Peer Workshops

When done well, peer workshops can be fruitful sources of inspiration, feedback, and support for student writers. When done poorly, however, peer workshops quickly become a source of frustration and a waste of classroom time.

The three keys to successful peer workshops are purpose, autonomy, and adaptability.

Purpose

It is important to clearly define the purpose of peer workshops, including the potential benefit to the students' writing and consequently to their overall grades. At the beginning of the semester, take the time to discuss why you have workshops in your class. For instance, peer writing groups serve as an opportunity for each student to

practice offering and receiving writing feedback,

practice making decisions about their own writing based on feedback,

improve analysis, revision, editing, and proofreading skills,

read many models of other authors' writing,

practice working and communicating in groups, etc.

If peer workshops are part of the students' grade, highlight that fact early. You may also consider giving a handout or presentation on workshop instructions. Here are sample workshop requirements, questions, and checklists.

Additional mini-purpose conversations should ideally happen before and after every workshop session. A purpose statement before a workshop might go something like this:

Today, we're going to workshop the first drafts of our articles. Because these are first drafts, we should be focused on global concerns, including message, audience, genre, and organization. Do not mark any grammatical errors at this time. Keep in mind how frustrating it would be to spend half an hour perfecting a paragraph's grammar only to realize later that the paragraph doesn't fit into your article's organization and has to be cut. When your article is being workshopped, it is your responsibility to keep the conversation going. Don't let your group slack to the detriment of your final grade!
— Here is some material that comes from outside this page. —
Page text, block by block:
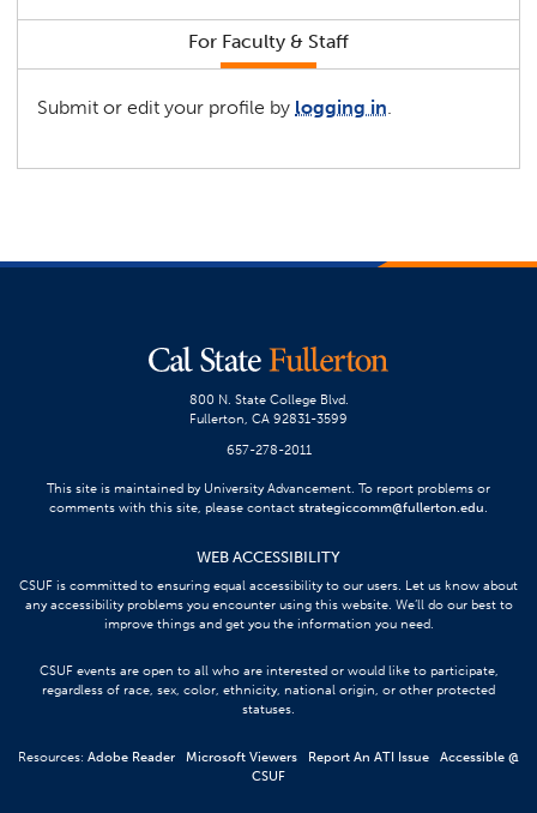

Use the Ten Writing Priorities (PDF) handout if you get stuck. As you know, the second drafts of your articles are due in one week, so be sure to garner lots of great feedback from today's workshop so that you'll leave today inspired to revise your draft.

The overarching purpose of improving students' writing skills will stay the same throughout the semester, but the purpose of individual workshops will change. For the second draft of an article, for instance, an instructor may highlight editing skills: How does it sound? And how can you make it sound better? This workshop may look exclusively at sentence structure and word choice. Other workshops may focus on expansion, concision (PDF), evidence, introductions, conclusions (PDF), titles, research, documentation, formatting, etc.

When leading students into and through workshop groups, be as explicit as possible about why you are asking them to workshop and remind them every chance you get.

Autonomy

Instructors often connect with students and show dedication by doing what their students are doing with them. If students are writing on last night's reading for ten minutes, the instructor is writing, too. If students are working in groups, the instructor is moving from group to group engaging and supporting them. Students sincerely appreciate these small moves, and instructors read about them on their evaluations often.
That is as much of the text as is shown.